Ну, и во вторую очередь – возраст. Ей шёл девятый десяток. Она забывала всё. Чтобы что-нибудь запомнить, она вела записи. Причём, то, что она уже записала, она забывала и записывала вновь, и записывала на всём, что подалось под руку.
И так, всё время.
Моя мама – Нина Николаевна Степанова. 1998 год
Сразу же после смерти папы, она попросила оставить её одну. Она на пустом диване расставила его фотографии, грамоты, документы. Как окаменевшая, она сидела так несколько суток. Начала потихоньку ходить, когда мы сказали, что увезём её из дома к Миле или ко мне. Немного отошла она от оцепенения только после сорокового дня. Началась весна. Милочка собиралась в деревню, где они с Володей купили дом, а мы тоже – на дачу. Мы понимали, что маму нельзя оставлять надолго одну.

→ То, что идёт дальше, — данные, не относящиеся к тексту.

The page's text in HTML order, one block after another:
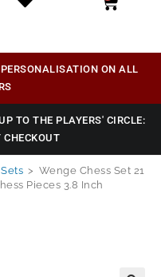
ON ALL
TO THE PLAYERS' CIRCLE:
CHECKOUT
> Wenge Chess Set 21
Pieces 3.8 Inch
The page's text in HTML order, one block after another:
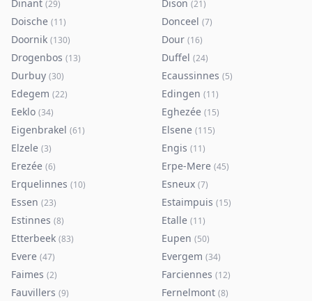
Dinant (29) Dison (21)
Doische (11) Donceel (7)
Doornik (130) Dour (16)
Drogenbos (13) Duffel (24)
Durbuy (30) Ecaussinnes (5)
Edegem (22) Edingen (11)
Eeklo (34) Eghezée (15)
Eigenbrakel (61) Elsene (115)
Elzele (3) Engis (11)
Erezée (6) Erpe-Mere (45)
Erquelinnes (10) Esneux (7)
Essen (23) Estaimpuis (15)
Estinnes (8) Etalle (11)
Etterbeek (83) Eupen (50)
Evere (47) Evergem (34)
Faimes (2) Farciennes (12)
Fauvillers (9) Fernelmont (8)
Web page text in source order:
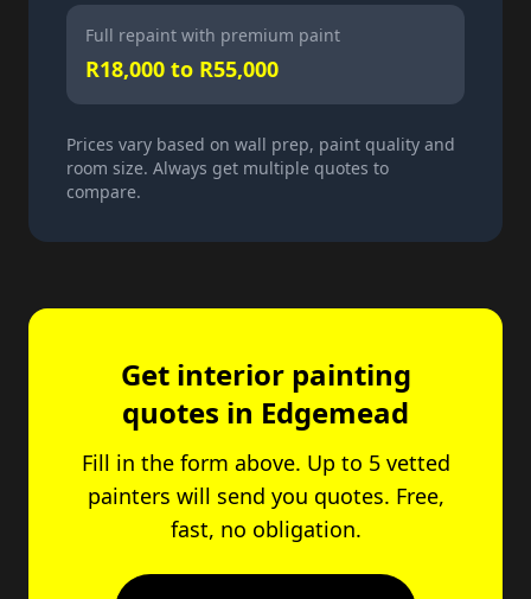
Full repaint with premium paint
R18,000 to R55,000
Prices vary based on wall prep, paint quality and
room size. Always get multiple quotes to
compare.
Get interior painting
quotes in Edgemead
Fill in the form above. Up to 5 vetted
painters will send you quotes. Free,
fast, no obligation.
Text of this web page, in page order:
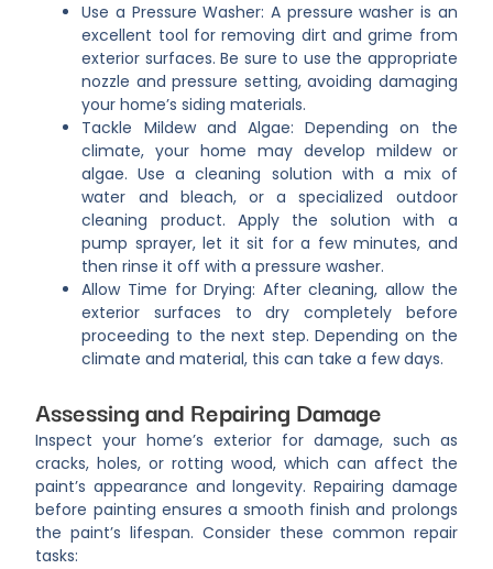
Use a Pressure Washer: A pressure washer is an
excellent tool for removing dirt and grime from
exterior surfaces. Be sure to use the appropriate
nozzle and pressure setting, avoiding damaging
your home’s siding materials.
Tackle Mildew and Algae: Depending on the
climate, your home may develop mildew or
algae. Use a cleaning solution with a mix of
water and bleach, or a specialized outdoor
cleaning product. Apply the solution with a
pump sprayer, let it sit for a few minutes, and
then rinse it off with a pressure washer.
Allow Time for Drying: After cleaning, allow the
exterior surfaces to dry completely before
proceeding to the next step. Depending on the
climate and material, this can take a few days.
Assessing and Repairing Damage
Inspect your home’s exterior for damage, such as
cracks, holes, or rotting wood, which can affect the
paint’s appearance and longevity. Repairing damage
before painting ensures a smooth finish and prolongs
the paint’s lifespan. Consider these common repair
tasks:

Она выйдет из дома, потеряется, заблудится, и мы её больше не найдём.
И вот, для мамы началась очень трудная психологически – жизнь. То Милочка забирала её на дачу, то мы её везли к себе. Мы насильно оторвали её от родной квартиры, от того во что она вросла каждой своей клеточкой. Ну, и, кроме того – там, в Дзержинке остались могилы Боречки, Бабуси и теперь – папы Воли.

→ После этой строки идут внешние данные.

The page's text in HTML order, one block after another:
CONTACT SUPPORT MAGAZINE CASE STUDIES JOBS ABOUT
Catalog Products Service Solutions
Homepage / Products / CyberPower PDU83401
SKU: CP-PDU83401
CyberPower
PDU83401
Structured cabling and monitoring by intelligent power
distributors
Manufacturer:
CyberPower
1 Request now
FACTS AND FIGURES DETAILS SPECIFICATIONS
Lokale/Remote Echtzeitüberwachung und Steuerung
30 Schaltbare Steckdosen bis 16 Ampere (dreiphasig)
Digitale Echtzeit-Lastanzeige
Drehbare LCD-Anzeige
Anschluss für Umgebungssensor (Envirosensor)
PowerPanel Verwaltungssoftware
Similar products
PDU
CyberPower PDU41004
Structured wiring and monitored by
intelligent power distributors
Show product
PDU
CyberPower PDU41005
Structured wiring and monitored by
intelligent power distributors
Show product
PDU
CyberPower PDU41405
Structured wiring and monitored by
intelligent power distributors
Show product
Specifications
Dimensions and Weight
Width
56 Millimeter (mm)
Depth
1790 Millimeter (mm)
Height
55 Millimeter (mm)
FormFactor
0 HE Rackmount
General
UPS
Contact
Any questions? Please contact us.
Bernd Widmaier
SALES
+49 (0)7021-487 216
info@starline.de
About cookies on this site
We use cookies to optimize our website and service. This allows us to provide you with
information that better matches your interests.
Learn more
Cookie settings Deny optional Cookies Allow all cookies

И, конечно, когда мы привозили маму на дачу, мы всё время были заняты своими бесконечными делами, и поэтому мало уделяли ей внимания.
Помню однажды, сидя на лавочке, на крылечке нашего маленького домика, мама задумчиво сказала – «Я всё могла представить, но, что мне придётся на старости лет ещё раз пожить в бараке, я и подумать не могла». Действительно, спали мы с мамой в нашей малюсенькой комнатушке без дверей, похожей на купе вагона. Да, и весь наш домик был крохотным, игрушечным, но для нас он уж никак не был бараком.
В июле, в день рождения Татьяны Викторовны, они с Олегом приехали к нам на дачу. Накрыли стол, дружно посидели, распили бутылочку. Мама пожаловалась, что что-то плохо себя почувствовала. Пошла и прилегла на свою постель. Через некоторое время я пошла её проведать. Смотрю – она задыхается. Я позвала наших.
Т. В. и Олег использовали все свои возможности, чтобы как-то поддержать её. Таня и я дежурили по-очереди всю ночь около неё. Утром решили сразу же ехать в Москву. Т. В. поставила диагноз – тяжелейший инфаркт. И не ошиблась.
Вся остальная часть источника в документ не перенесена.